First Presbyterian Church of Smithtown

Jan. 20, 2026

Margaret Murray was born on Jan. 22, 1921! Many people, upon meeting her, were surprised to learn her age. I guess you could say that she didn’t look nearly 105 years old. Then again, we don’t often meet people who have lived that long to know what one usually looks like when one lives beyond a century.

She was strong. She was smart. She was curious and caring, always wanting to hear the latest news from the church, sending many cards and letters to remember birthdays and anniversaries and cheer someone who was sick or grieving.

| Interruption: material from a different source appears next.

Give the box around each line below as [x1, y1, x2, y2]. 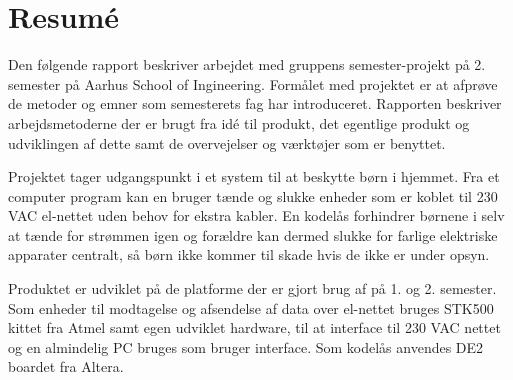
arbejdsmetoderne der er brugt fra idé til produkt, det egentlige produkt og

She was funny. She knew how to make people laugh, wherever she was. And you would know the moment she started to speak that she wasn’t from around here, though she had lived on Long Island for more than 60 years.

She was warm and welcoming. She loved people—her family most of all—and loved to get phone calls and receive visitors—from a dining room chair, covered with a blanket and wearing gloves in winter and on the front porch in summer, where she could see the birds on the feeder and the cars with dogs coming to the kennel that her family owned and operated since 1939.

She loved animals, especially dogs, especially golden retrievers, but some stray cats wormed their way into her heart. A white cat showed up once, eating bird seed on her patio. She started feeding it cat food outside, saying they would find another home for it. Then she started letting it in when it got cold. Then she named it “Twinkie,” because it was the color of the cream filling of Hostess Twinkies. She was never going to find it another home.

She learned to love American country music. The radio played 1050 Country all day long. She fell in love with Engelbert Humperdink and Tom Jones and continued to enjoy her Scottish records—the Alexander Brothers and Andy Stewart. Oh, and she did what many women in America did in the 1960s and 70s. She watched soap operas, such as The Edge of Night, whenever she ironed.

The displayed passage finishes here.